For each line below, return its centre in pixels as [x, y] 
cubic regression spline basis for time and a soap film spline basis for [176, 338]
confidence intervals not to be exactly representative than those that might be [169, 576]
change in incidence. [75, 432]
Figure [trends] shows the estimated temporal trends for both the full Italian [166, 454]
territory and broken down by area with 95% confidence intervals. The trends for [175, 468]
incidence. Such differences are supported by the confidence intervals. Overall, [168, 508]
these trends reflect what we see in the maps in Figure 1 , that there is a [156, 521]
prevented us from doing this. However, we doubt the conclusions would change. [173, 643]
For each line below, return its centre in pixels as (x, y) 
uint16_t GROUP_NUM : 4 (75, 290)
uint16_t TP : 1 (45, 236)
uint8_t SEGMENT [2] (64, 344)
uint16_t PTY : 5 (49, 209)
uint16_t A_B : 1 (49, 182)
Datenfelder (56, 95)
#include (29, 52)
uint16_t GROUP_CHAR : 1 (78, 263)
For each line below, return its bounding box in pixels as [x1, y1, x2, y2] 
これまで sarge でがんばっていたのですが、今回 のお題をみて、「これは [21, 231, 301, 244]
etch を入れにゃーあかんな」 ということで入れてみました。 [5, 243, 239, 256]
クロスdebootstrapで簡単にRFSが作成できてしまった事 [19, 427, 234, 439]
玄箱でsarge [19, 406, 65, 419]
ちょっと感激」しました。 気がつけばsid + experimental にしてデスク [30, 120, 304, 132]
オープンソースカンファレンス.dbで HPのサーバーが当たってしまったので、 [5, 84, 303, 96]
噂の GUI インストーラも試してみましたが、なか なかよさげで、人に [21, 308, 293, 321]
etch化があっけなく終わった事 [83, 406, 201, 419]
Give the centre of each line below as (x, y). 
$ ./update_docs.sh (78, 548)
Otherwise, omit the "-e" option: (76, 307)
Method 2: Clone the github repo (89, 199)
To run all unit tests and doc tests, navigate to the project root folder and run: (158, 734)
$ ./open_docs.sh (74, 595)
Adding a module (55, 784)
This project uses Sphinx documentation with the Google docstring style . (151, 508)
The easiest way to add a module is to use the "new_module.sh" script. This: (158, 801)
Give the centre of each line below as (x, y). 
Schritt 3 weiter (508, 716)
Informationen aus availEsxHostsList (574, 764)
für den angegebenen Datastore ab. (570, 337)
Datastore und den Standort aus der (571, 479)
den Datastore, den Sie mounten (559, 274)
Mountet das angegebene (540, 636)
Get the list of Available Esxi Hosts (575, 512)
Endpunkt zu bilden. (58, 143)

# [Required work]
Take the line containing "Method 2: Clone the github repo (89, 199)" and each line after it up to the last line of the listing, and print them exactly.

# [Exercise output]
Method 2: Clone the github repo (89, 199)
To run all unit tests and doc tests, navigate to the project root folder and run: (158, 734)
$ ./open_docs.sh (74, 595)
Adding a module (55, 784)
This project uses Sphinx documentation with the Google docstring style . (151, 508)
The easiest way to add a module is to use the "new_module.sh" script. This: (158, 801)
Give the centre of each line below as (x, y). 
Schritt 3 weiter (508, 716)
Informationen aus availEsxHostsList (574, 764)
für den angegebenen Datastore ab. (570, 337)
Datastore und den Standort aus der (571, 479)
den Datastore, den Sie mounten (559, 274)
Mountet das angegebene (540, 636)
Get the list of Available Esxi Hosts (575, 512)
Endpunkt zu bilden. (58, 143)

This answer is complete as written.